* **TASK OBJECTIVE**: With images removed, transcribe each record exactly as it appears.

* **Records from a data source**:
- - - - - - -
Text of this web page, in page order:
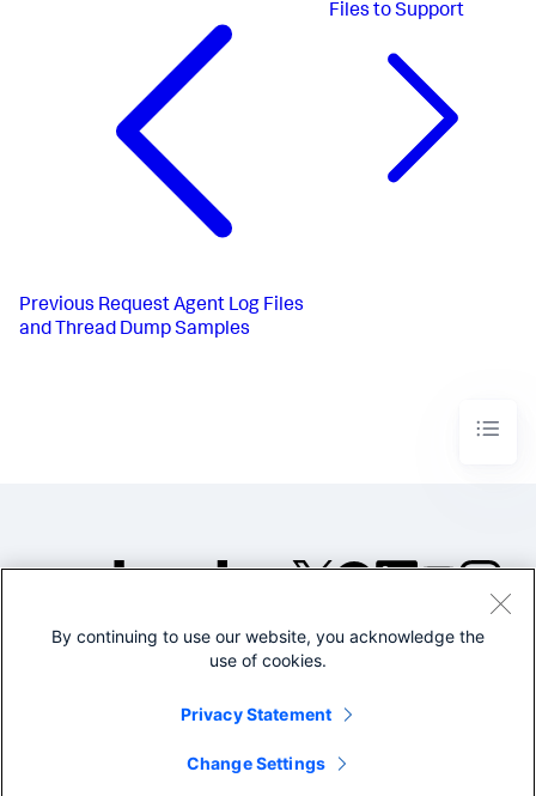
Previous Request Agent Log Files
and Thread Dump Samples
Files to Support
©2005-2026 Splunk Inc. All
Legal
By continuing to use our website, you acknowledge the
use of cookies.
Privacy Statement
Change Settings
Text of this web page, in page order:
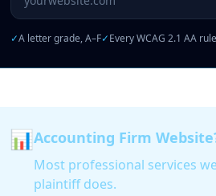
✓A letter grade, A–F✓Every WCAG 2.1 AA
📊Accounting Firm
Most professional services
plaintiff does.
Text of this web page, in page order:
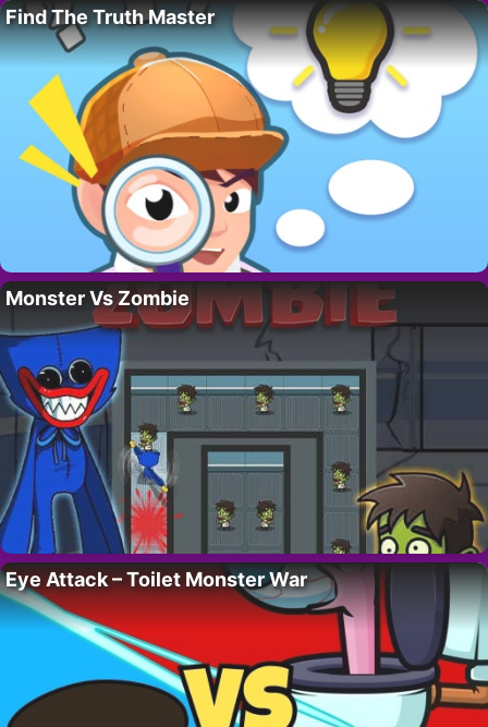
Find The Truth Master
Monster Vs Zombie
Eye Attack – Toilet Monster War
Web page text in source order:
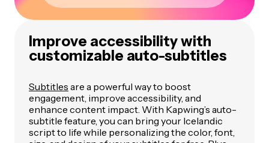
Improve accessibility with
customizable auto-subtitles
Subtitles are a powerful way to boost
engagement, improve accessibility, and
enhance content impact. With Kapwing’s auto-
subtitle feature, you can bring your Icelandic
script to life while personalizing the color, font,
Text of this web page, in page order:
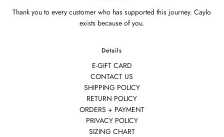
Thank you to every customer who has supported this journey. Caylo
exists because of you.
Details
E-GIFT CARD
CONTACT US
SHIPPING POLICY
RETURN POLICY
ORDERS + PAYMENT
PRIVACY POLICY
SIZING CHART
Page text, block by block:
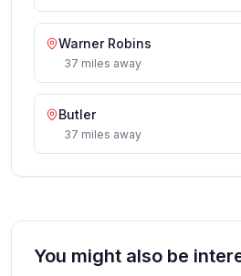
Warner Robins
37 miles away
Butler
37 miles away
You might also be
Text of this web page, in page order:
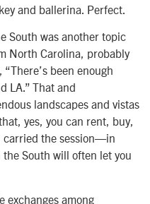
and ballerina. Perfect.
South was another topic
North Carolina, probably
been enough
LA.” That and
landscapes and vistas
yes, you can rent, buy,
carried the session—in
South will often let you
exchanges among
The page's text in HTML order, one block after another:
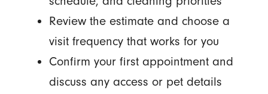
Review the estimate and choose a
visit frequency that works for you
Confirm your first appointment and
discuss any access or pet details
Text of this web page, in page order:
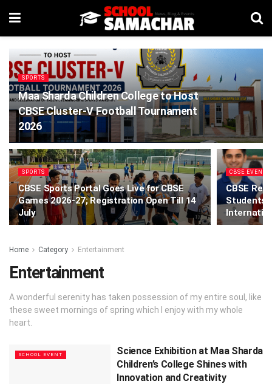
SPORTS
Maa Sharda Children College to Host
CBSE Cluster-V Football Tournament
2026
SPORTS
CBSE Sports Portal Goes Live for CBSE
Games 2026-27; Registration Open Till 14
July
CBSE EVENTS
CBSE
Students
Home Category Entertainment
Entertainment
A wonderful serenity has taken possession of my entire soul, like
these sweet mornings of spring which I enjoy with my whole
heart.
SCHOOL EVENT
Science Exhibition at Maa Sharda
Children’s College Shines with
Innovation and Creativity
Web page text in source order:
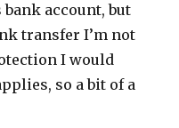
account, but
transfer I’m not
I would
so a bit of a
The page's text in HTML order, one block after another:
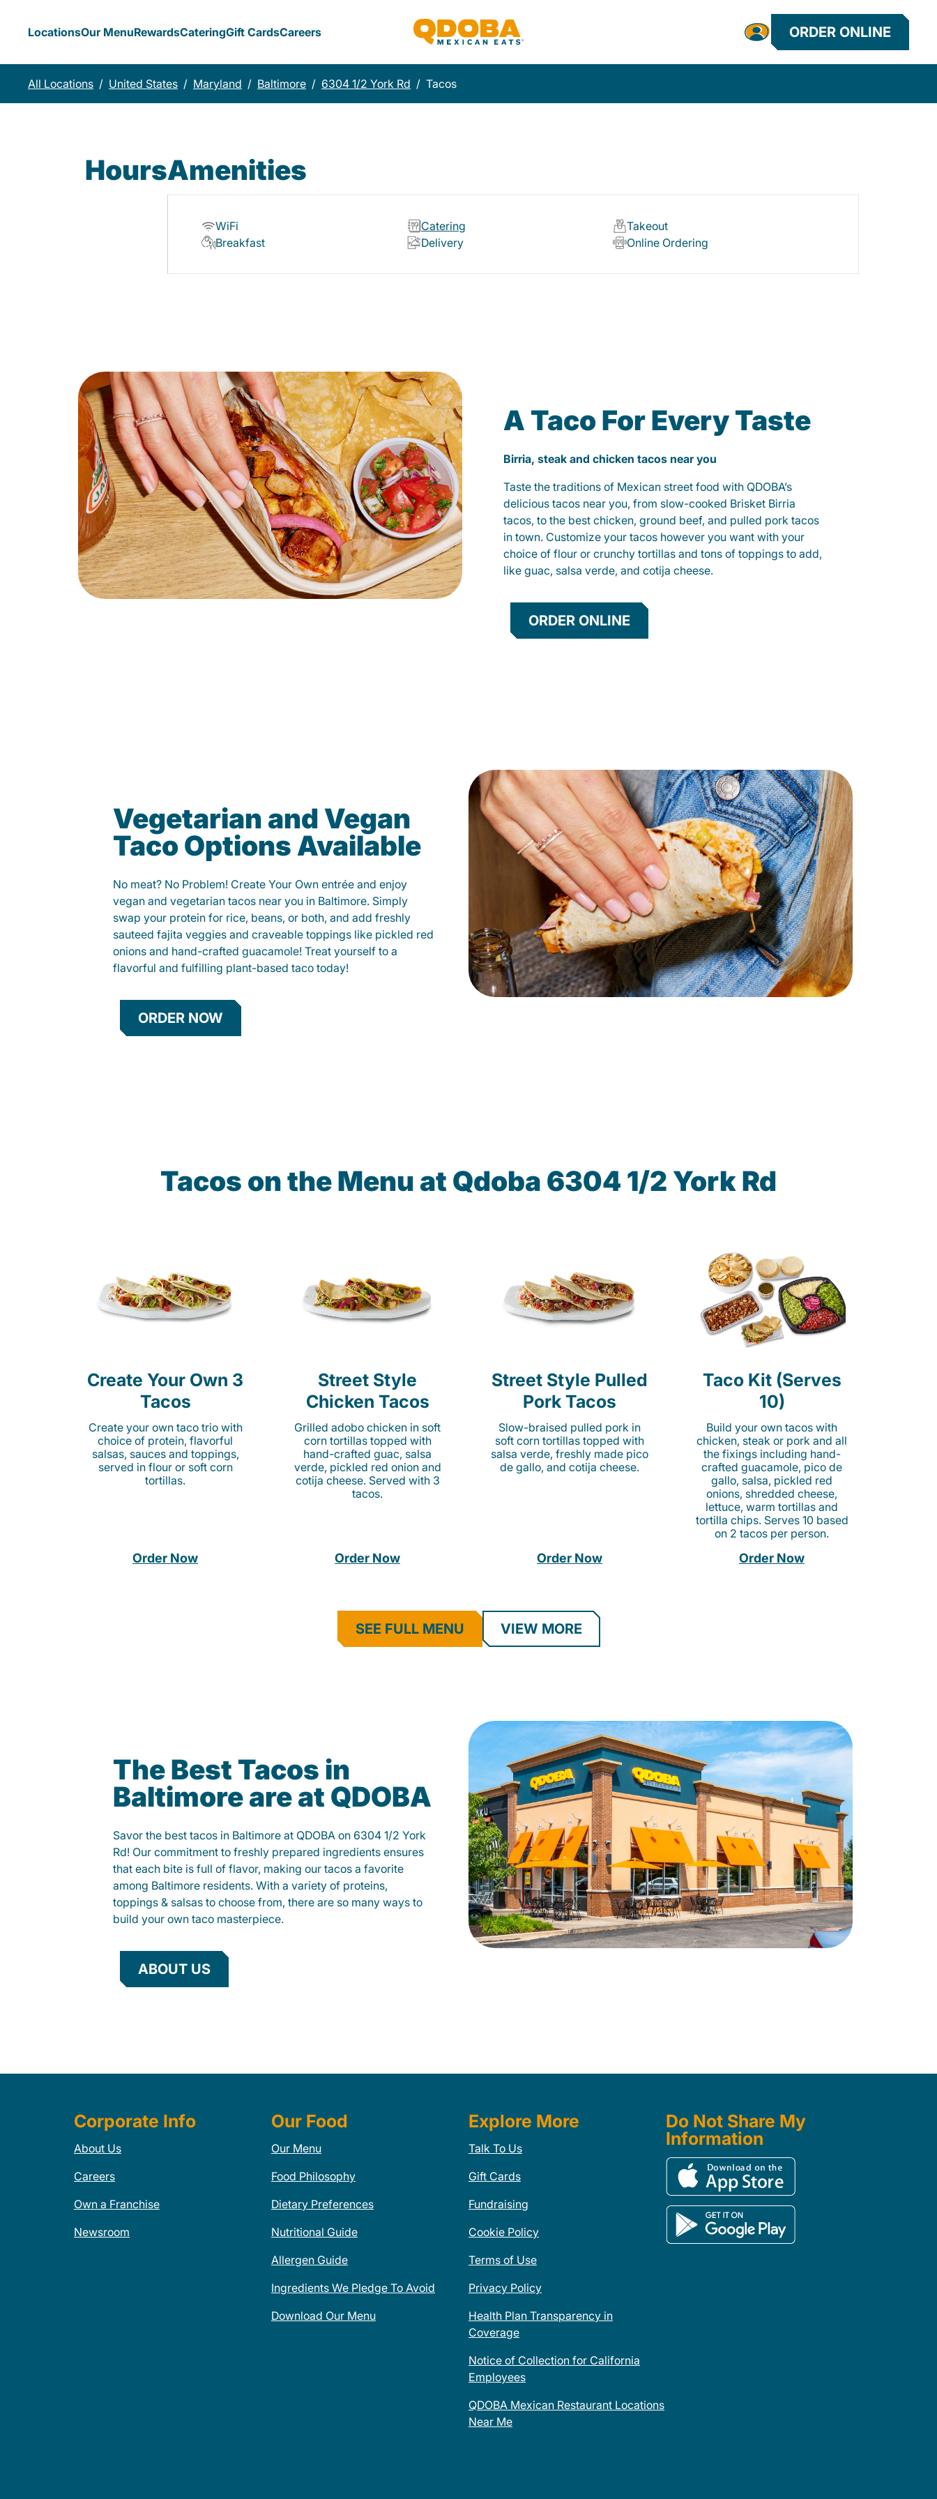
- - - - - - -
* **WORKED SOLUTION**:
Text of this web page, in page order:
Previous Request Agent Log Files
and Thread Dump Samples
Files to Support
©2005-2026 Splunk Inc. All
Legal
By continuing to use our website, you acknowledge the
use of cookies.
Privacy Statement
Change Settings
Text of this web page, in page order:
✓A letter grade, A–F✓Every WCAG 2.1 AA
📊Accounting Firm
Most professional services
plaintiff does.
Text of this web page, in page order:
Find The Truth Master
Monster Vs Zombie
Eye Attack – Toilet Monster War
Web page text in source order:
Improve accessibility with
customizable auto-subtitles
Subtitles are a powerful way to boost
engagement, improve accessibility, and
enhance content impact. With Kapwing’s auto-
subtitle feature, you can bring your Icelandic
script to life while personalizing the color, font,
Text of this web page, in page order:
Thank you to every customer who has supported this journey. Caylo
exists because of you.
Details
E-GIFT CARD
CONTACT US
SHIPPING POLICY
RETURN POLICY
ORDERS + PAYMENT
PRIVACY POLICY
SIZING CHART
Page text, block by block:
Warner Robins
37 miles away
Butler
37 miles away
You might also be
Text of this web page, in page order:
and ballerina. Perfect.
South was another topic
North Carolina, probably
been enough
LA.” That and
landscapes and vistas
yes, you can rent, buy,
carried the session—in
South will often let you
exchanges among
The page's text in HTML order, one block after another:
Review the estimate and choose a
visit frequency that works for you
Confirm your first appointment and
discuss any access or pet details
Text of this web page, in page order:
SPORTS
Maa Sharda Children College to Host
CBSE Cluster-V Football Tournament
2026
SPORTS
CBSE Sports Portal Goes Live for CBSE
Games 2026-27; Registration Open Till 14
July
CBSE EVENTS
CBSE
Students
Home Category Entertainment
Entertainment
A wonderful serenity has taken possession of my entire soul, like
these sweet mornings of spring which I enjoy with my whole
heart.
SCHOOL EVENT
Science Exhibition at Maa Sharda
Children’s College Shines with
Innovation and Creativity
Web page text in source order:
account, but
transfer I’m not
I would
so a bit of a
The page's text in HTML order, one block after another:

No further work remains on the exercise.